Carolyn Glass obtained her Bachelor of Science degree from the University of California at Los Angeles (UCLA) and graduated with a Neuroscience degree, Cum Laude. She initially trained as a Physician Assistant in Neurology at the Baylor College of Medicine (M.S. Degree) and decided to pursue medical school four years later at the University of Texas Medical Branch where she graduated with her MD degree with Magna Cum Laude research distinction. She was one of six residents nationally who was accepted into an integrated vascular surgery program. After four years of vascular surgery training at the University of Rochester Medical Center, she decided to pursue her passion for basic science by matriculating into the CTSI Translational Biomedical Science PhD Program. Her current area of research involves identifying critical genes using high-throughput sequencing in the hematopoietic system.

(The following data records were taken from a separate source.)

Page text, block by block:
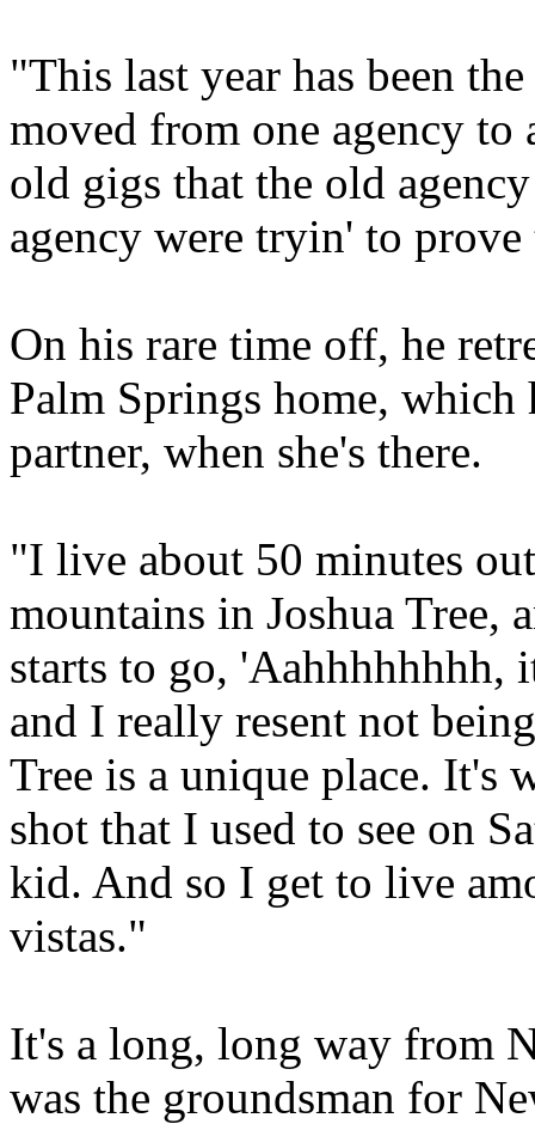
"This last year has been
moved from one agency
old gigs that the old
agency were tryin' to prove
On his rare time off, he
Palm Springs home, which
partner, when she's there.
"I live about 50 minutes
mountains in Joshua Tree,
starts to go, 'Aahhhhhhhh,
and I really resent not
Tree is a unique place. It's
shot that I used to see on
kid. And so I get to live
vistas."
It's a long, long way from
was the groundsman for
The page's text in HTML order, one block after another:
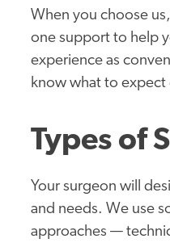
When you choose
one support to help
experience as
know what to expect
Types of
Your surgeon will
and needs. We use
approaches —
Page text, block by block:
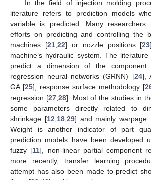
In the field of injection molding
literature refers to prediction models
variable is predicted. Many researchers
efforts on predicting and controlling the
machines [21, 22] or nozzle positions [23
machine’s hydraulic system. The
predict a dimension of the
regression neural networks (GRNN) [24],
GA [25], response surface methodology [
regression [27, 28]. Most of the studies in
some parameters directly related to
shrinkage [12 18, 29] and mainly warpage
Weight is another indicator of part
prediction models have been developed
fuzzy [11], non-linear partial component
more recently, transfer learning
attempt has also been made to predict
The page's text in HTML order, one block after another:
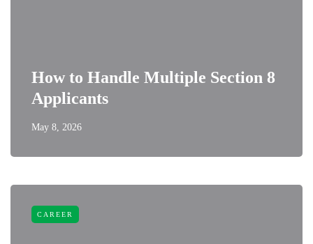
How to Handle Multiple Section 8
Applicants
May 8, 2026
CAREER
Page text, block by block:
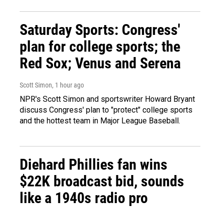
Saturday Sports: Congress'
plan for college sports; the
Red Sox; Venus and Serena
Scott Simon, 1 hour ago
NPR's Scott Simon and sportswriter Howard Bryant
discuss Congress' plan to "protect" college sports
and the hottest team in Major League Baseball.
Diehard Phillies fan wins
$22K broadcast bid, sounds
like a 1940s radio pro
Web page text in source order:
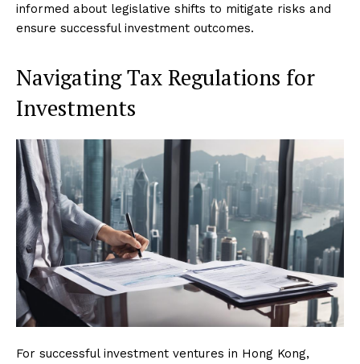
informed about legislative shifts to mitigate risks and
ensure successful investment outcomes.
Navigating Tax Regulations for
Investments
For successful investment ventures in Hong Kong,
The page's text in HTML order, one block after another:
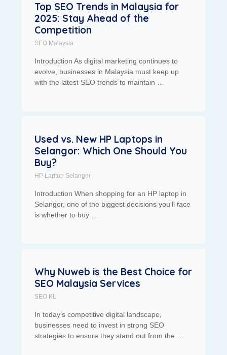
Top SEO Trends in Malaysia for
2025: Stay Ahead of the
Competition
SEO Malaysia
Introduction As digital marketing continues to
evolve, businesses in Malaysia must keep up
with the latest SEO trends to maintain …
Used vs. New HP Laptops in
Selangor: Which One Should You
Buy?
HP Laptop Selangor
Introduction When shopping for an HP laptop in
Selangor, one of the biggest decisions you’ll face
is whether to buy …
Why Nuweb is the Best Choice for
SEO Malaysia Services
SEO KL
In today’s competitive digital landscape,
businesses need to invest in strong SEO
strategies to ensure they stand out from the …
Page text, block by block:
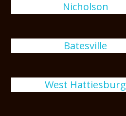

Research Mentor: Archibald Perkins, MD, PhD

Cindi Lewis

Cindi Lewis, PhD

Cindi obtained her BSc. degree in Biotechnology at Claflin University, followed by a year in the field of Cancer Biology Genomics at the Lerner Research Institute, Cleveland Clinic. She has opted to focus on the clinical to community scope of translational research. She has worked with Dr. Nancy Chin on two research projects: a qualitative study with AIDS Care in the community of Rochester to investigate HIV+ patient experiences with services provided by this organization; and a study that established a sustained partnership between UR and the Health Department of Leh, (Ladakh, India) for initiating and maintaining programs to reduce tobacco usage in the community of Leh. She has also worked in Spanish Harlem, NYC with the National Development and Research Institute (NDRI), under the direction of Dr. James McMahon to examine the experiences of HIV+ heterosexual men in coping with their diagnosis. Her involvement in these projects have solidified her resolve to work with vulnerable populations in the area of improving access to care, quality of services rendered and delivering culturally appropriate health and science information to improve health outcomes.

For her dissertation, Cindi is working as part of a community outreach group directed by the UR HIV Vaccine Trials Network clinical research site. She has selected to work on the informed consent process in order to improve the understandability of the informed consent process for a wider cross section of individuals under the direction of Dr. Michael Keefer and Dr. Amina Alio.